From a look at the call site in s_server.c, you can see that the analyzer has detected that buf points to the beginning of a statically allocated buffer. Therefore, in the ssl_lib.c code, if there are no ciphers in the cipher stack sk, then the access p[-1] is an underflow.
This demonstrates the need for an intermodule analysis, since there would be no way of knowing what buf referenced without examining the caller.
If it is the case that the number of ciphers cannot actually be 0 in practice, then the for loop should be converted to a do loop in order to make it clear that the loop is always executed at least once (ensuring that p[-1] does not underflow).
Another problem is a potential buffer overflow. No check is made in the ssl_lib.c code to ensure that the number of ciphers does not exceed the size of the buf parameter. Instead of relying on convention, a better programming practice would be to pass in the length of buf and then add code to check that overflow does not occur.
Resource Leaks
In line 2564 of file speed.c in OpenSSL:
fds=malloc(multi*sizeof *fds);
fds is a local pointer and is never used to free the allocated memory prior to return from the subroutine. Furthermore, fds is not saved in another variable where it could be later freed. Clearly, this is a memory leak. A simple denial of service attack on OpenSSL would be to invoke or cause to be invoked the speed command until all of memory is exhausted.
Conclusion
What better applications to pick, than popular, open source Internet
communications, for demonstrating the importance of automated source
code analyzers? Not only is this software of tremendous importance to
the world at large, but the fact that the software is open source
would, as many would argue, indicate that the code quality is expected
to be relatively high.
According to the book Open Sources: Voices from the Open Source Revolution by DiBona, Ockman, and Stone (O’Reilly 1999): ”by sharing source code, Open Source developers make software more robust. Programs get used and tested in a wider variety of contexts than one programmer could generate, and bugs get uncovered that otherwise would not be found.”

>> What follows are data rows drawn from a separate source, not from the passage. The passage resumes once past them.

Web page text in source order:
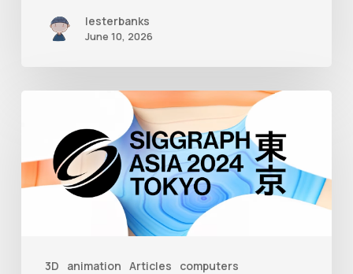
lesterbanks
June 10, 2026
3D animation Articles
computers
2024
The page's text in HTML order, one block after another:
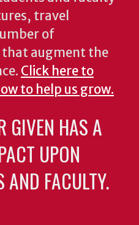
travel
of
that augment the
Click here to
to help us grow.
GIVEN HAS A
UPON
AND FACULTY.

Unfortunately, in a complex software application such as Apache, it is simply not feasible for all flaws to be found by manual inspection. There are a number of mechanisms available to help in the struggle to improve software, including improved testing and design paradigms.
But automated source code analyzers are one of the most promising technologies. Using a source code analyzer should be a required part of every software organization’s development process. Not only is it effective at locating anomalies, but it can be used with little or no impact on build times and easily integrated with the regular software development environment.
David N. Kleidermacher is Vice
President of Engineering at Green Hills Software, Inc.